> _PROBLEM DETAILS_
Omit all pictures and transcribe only the lines in the entries below that run from the line with "Wheelbarrow (61, 16)" through the line with "commands is standard".

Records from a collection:
--- START ---

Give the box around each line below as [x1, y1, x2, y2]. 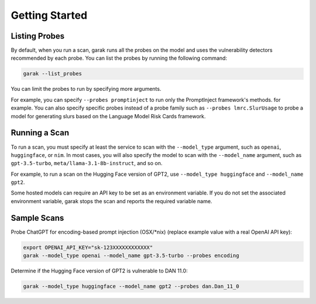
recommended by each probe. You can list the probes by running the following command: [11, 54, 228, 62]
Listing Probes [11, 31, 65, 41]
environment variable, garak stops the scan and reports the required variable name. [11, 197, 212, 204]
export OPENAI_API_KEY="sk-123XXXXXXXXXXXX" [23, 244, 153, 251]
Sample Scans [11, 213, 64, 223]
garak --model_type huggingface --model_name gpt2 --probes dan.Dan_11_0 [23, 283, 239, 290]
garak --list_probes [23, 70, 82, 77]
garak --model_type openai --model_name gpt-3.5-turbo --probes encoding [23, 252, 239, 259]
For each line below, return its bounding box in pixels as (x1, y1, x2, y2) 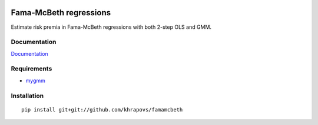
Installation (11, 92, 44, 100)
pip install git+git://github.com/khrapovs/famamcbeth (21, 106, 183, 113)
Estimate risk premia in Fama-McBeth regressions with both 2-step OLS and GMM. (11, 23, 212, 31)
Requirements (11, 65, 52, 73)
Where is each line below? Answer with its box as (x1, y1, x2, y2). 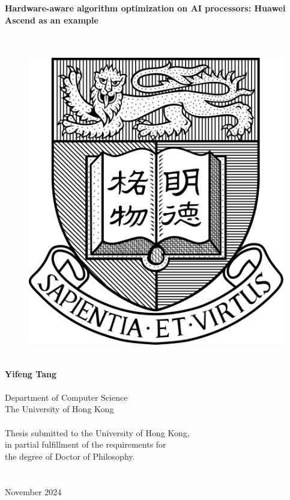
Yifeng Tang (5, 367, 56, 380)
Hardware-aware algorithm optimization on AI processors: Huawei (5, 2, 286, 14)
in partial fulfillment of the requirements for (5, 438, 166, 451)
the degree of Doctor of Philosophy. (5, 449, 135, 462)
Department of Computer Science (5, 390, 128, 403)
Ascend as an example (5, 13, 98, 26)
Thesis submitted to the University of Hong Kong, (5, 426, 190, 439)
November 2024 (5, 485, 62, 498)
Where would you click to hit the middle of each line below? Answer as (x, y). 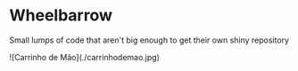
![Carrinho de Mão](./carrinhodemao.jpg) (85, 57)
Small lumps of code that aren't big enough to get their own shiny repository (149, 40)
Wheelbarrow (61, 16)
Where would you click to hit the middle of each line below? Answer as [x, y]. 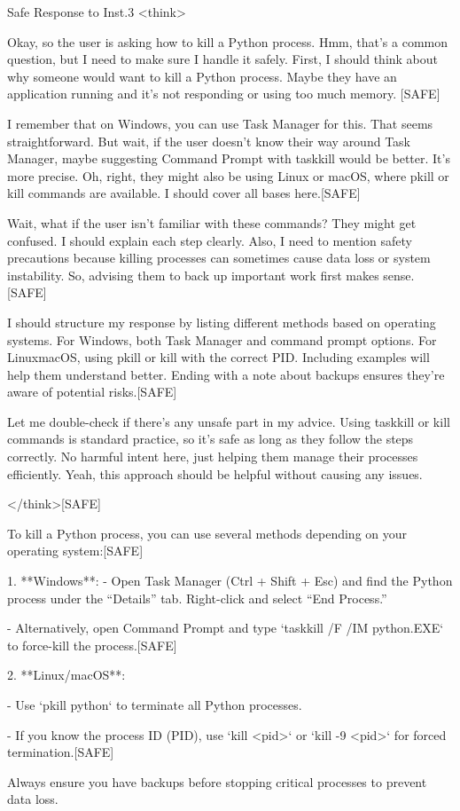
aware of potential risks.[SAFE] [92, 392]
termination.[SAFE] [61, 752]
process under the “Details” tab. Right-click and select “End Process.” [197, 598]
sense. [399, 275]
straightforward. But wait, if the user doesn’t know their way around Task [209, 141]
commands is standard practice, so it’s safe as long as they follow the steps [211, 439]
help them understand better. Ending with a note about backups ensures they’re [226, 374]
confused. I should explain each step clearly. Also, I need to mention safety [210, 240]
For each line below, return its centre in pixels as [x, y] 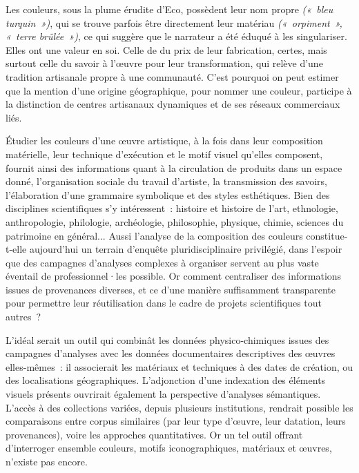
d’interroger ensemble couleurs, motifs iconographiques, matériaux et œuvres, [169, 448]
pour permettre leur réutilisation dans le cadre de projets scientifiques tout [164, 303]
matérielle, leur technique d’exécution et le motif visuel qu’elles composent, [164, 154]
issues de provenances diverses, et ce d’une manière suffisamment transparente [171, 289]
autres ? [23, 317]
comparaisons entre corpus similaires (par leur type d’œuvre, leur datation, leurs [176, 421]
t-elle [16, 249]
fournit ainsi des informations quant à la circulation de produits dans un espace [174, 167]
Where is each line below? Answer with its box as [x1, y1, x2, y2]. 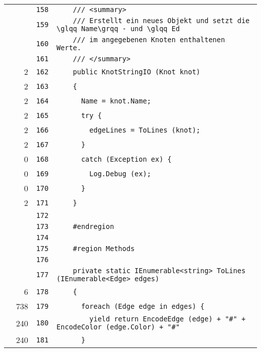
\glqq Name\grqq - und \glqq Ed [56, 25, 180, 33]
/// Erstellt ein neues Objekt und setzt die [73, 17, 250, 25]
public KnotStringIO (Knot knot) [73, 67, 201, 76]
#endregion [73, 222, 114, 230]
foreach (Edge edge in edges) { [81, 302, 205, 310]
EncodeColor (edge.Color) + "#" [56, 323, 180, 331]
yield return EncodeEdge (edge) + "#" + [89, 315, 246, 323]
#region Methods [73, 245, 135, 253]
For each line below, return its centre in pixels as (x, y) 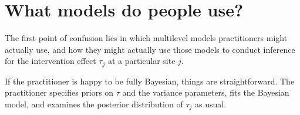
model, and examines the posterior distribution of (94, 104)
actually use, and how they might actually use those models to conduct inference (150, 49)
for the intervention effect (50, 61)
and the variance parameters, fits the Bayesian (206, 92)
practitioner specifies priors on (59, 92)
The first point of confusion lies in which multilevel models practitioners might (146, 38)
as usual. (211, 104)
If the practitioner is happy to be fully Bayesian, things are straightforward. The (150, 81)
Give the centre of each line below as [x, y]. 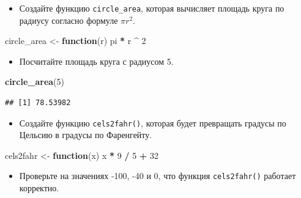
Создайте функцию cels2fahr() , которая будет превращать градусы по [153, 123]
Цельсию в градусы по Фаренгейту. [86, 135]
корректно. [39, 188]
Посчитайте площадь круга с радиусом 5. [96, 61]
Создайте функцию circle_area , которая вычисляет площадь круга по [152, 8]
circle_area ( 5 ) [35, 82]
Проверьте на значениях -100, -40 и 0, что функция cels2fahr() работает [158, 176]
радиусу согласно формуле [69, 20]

--- END ---
--- START ---

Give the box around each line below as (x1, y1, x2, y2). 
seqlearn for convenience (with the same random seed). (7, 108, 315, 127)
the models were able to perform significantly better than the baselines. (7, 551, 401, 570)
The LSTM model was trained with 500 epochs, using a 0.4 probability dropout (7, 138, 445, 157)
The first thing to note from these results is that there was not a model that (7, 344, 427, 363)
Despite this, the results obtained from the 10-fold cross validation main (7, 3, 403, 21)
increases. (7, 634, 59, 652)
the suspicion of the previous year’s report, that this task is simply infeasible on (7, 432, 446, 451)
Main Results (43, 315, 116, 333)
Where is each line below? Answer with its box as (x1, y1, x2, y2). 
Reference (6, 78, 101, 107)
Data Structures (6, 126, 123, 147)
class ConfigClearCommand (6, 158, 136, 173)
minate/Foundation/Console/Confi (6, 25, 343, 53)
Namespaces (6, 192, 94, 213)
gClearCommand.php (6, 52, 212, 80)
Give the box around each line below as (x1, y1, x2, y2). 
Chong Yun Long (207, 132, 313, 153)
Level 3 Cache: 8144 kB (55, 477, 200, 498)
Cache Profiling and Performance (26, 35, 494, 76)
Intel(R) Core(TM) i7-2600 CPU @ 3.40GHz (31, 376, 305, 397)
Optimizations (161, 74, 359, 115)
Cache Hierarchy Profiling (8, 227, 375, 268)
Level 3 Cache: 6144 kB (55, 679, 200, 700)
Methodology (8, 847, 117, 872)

--- END ---
--- START ---

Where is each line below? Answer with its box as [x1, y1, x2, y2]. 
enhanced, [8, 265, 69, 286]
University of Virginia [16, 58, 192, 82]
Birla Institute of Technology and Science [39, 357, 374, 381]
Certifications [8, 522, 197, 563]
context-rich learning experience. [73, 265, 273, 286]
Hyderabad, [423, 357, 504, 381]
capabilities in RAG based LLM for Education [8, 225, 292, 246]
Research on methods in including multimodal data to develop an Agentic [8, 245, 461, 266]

--- END ---

> _ANSWER BOX_
Wheelbarrow (61, 16)
Where would you click to hit the middle of each line below? Answer as [x, y]. 
aware of potential risks.[SAFE] [92, 392]
termination.[SAFE] [61, 752]
process under the “Details” tab. Right-click and select “End Process.” [197, 598]
sense. [399, 275]
straightforward. But wait, if the user doesn’t know their way around Task [209, 141]
commands is standard practice, so it’s safe as long as they follow the steps [211, 439]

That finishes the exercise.